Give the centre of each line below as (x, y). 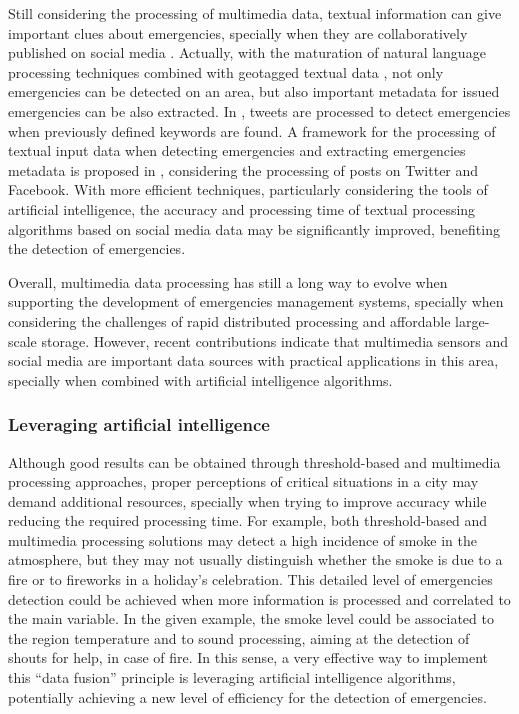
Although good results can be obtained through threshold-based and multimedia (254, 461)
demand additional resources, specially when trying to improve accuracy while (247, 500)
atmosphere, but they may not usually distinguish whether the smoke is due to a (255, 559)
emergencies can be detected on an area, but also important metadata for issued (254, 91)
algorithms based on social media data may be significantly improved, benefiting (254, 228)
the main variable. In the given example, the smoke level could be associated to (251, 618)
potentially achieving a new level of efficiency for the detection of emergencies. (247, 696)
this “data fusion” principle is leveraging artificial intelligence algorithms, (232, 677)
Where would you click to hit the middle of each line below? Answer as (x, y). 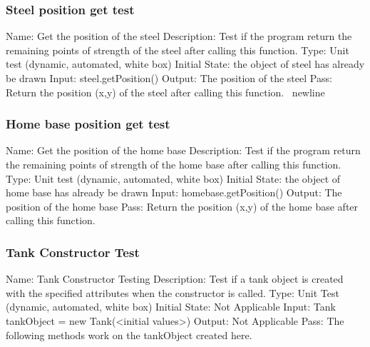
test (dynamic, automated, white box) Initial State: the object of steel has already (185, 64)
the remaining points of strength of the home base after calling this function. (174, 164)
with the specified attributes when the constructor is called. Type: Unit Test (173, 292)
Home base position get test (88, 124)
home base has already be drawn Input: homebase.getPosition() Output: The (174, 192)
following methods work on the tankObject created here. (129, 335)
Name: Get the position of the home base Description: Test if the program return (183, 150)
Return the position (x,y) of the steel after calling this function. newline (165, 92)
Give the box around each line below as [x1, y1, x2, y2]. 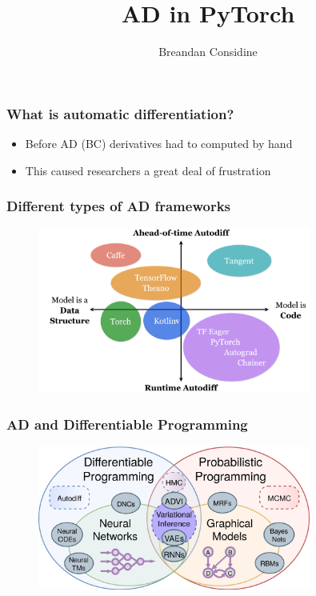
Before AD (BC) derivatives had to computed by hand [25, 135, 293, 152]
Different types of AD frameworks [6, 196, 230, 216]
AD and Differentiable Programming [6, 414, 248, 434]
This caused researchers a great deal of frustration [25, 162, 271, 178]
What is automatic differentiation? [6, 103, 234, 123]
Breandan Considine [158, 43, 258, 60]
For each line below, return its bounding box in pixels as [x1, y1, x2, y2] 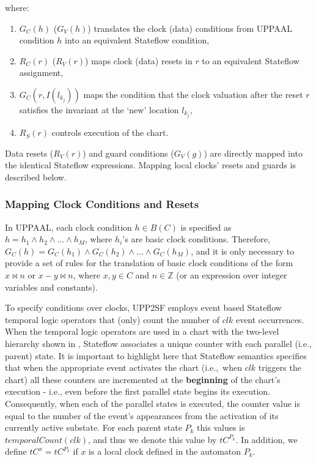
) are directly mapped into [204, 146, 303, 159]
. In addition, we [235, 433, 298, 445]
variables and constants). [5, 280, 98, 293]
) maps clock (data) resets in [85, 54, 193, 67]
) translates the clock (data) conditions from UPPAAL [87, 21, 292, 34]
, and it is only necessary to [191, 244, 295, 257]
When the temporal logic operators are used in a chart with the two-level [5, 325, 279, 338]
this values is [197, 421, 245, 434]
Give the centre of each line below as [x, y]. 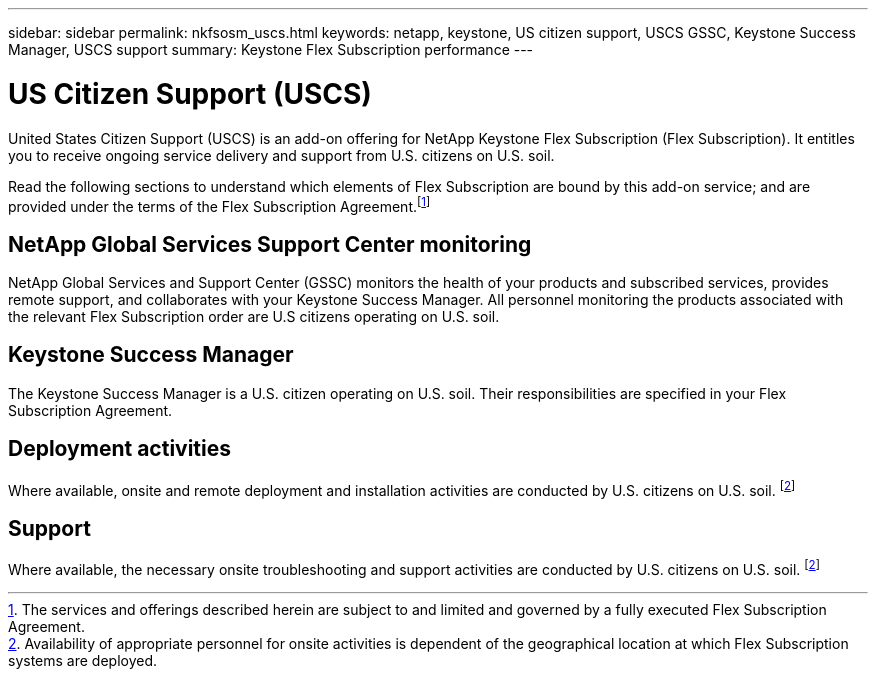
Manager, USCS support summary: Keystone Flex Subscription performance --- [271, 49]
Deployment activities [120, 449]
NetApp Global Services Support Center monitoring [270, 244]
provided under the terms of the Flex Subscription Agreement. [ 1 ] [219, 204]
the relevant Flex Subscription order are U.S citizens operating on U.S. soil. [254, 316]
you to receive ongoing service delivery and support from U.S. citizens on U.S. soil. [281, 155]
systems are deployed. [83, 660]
══════════════════════════════
- **To do**
Through to the final line, copy the material above exactly and skip the images.

- **Result of this exercise**
Give the centre of each line below as (x, y). 
Although good results can be obtained through threshold-based and multimedia (254, 461)
demand additional resources, specially when trying to improve accuracy while (247, 500)
atmosphere, but they may not usually distinguish whether the smoke is due to a (255, 559)
emergencies can be detected on an area, but also important metadata for issued (254, 91)
algorithms based on social media data may be significantly improved, benefiting (254, 228)
the main variable. In the given example, the smoke level could be associated to (251, 618)
potentially achieving a new level of efficiency for the detection of emergencies. (247, 696)
this “data fusion” principle is leveraging artificial intelligence algorithms, (232, 677)
Where would you click to hit the middle of each line below? Answer as (x, y). 
test (dynamic, automated, white box) Initial State: the object of steel has already (185, 64)
the remaining points of strength of the home base after calling this function. (174, 164)
with the specified attributes when the constructor is called. Type: Unit Test (173, 292)
Home base position get test (88, 124)
home base has already be drawn Input: homebase.getPosition() Output: The (174, 192)
following methods work on the tankObject created here. (129, 335)
Name: Get the position of the home base Description: Test if the program return (183, 150)
Return the position (x,y) of the steel after calling this function. newline (165, 92)
Give the box around each line below as [x1, y1, x2, y2]. 
Before AD (BC) derivatives had to computed by hand [25, 135, 293, 152]
Different types of AD frameworks [6, 196, 230, 216]
AD and Differentiable Programming [6, 414, 248, 434]
This caused researchers a great deal of frustration [25, 162, 271, 178]
What is automatic differentiation? [6, 103, 234, 123]
Breandan Considine [158, 43, 258, 60]
For each line below, return its bounding box in pixels as [x1, y1, x2, y2] 
) are directly mapped into [204, 146, 303, 159]
. In addition, we [235, 433, 298, 445]
variables and constants). [5, 280, 98, 293]
) maps clock (data) resets in [85, 54, 193, 67]
) translates the clock (data) conditions from UPPAAL [87, 21, 292, 34]
, and it is only necessary to [191, 244, 295, 257]
When the temporal logic operators are used in a chart with the two-level [5, 325, 279, 338]
this values is [197, 421, 245, 434]
Give the centre of each line below as [x, y]. 
Manager, USCS support summary: Keystone Flex Subscription performance --- [271, 49]
Deployment activities [120, 449]
NetApp Global Services Support Center monitoring [270, 244]
provided under the terms of the Flex Subscription Agreement. [ 1 ] [219, 204]
the relevant Flex Subscription order are U.S citizens operating on U.S. soil. [254, 316]
you to receive ongoing service delivery and support from U.S. citizens on U.S. soil. [281, 155]
systems are deployed. [83, 660]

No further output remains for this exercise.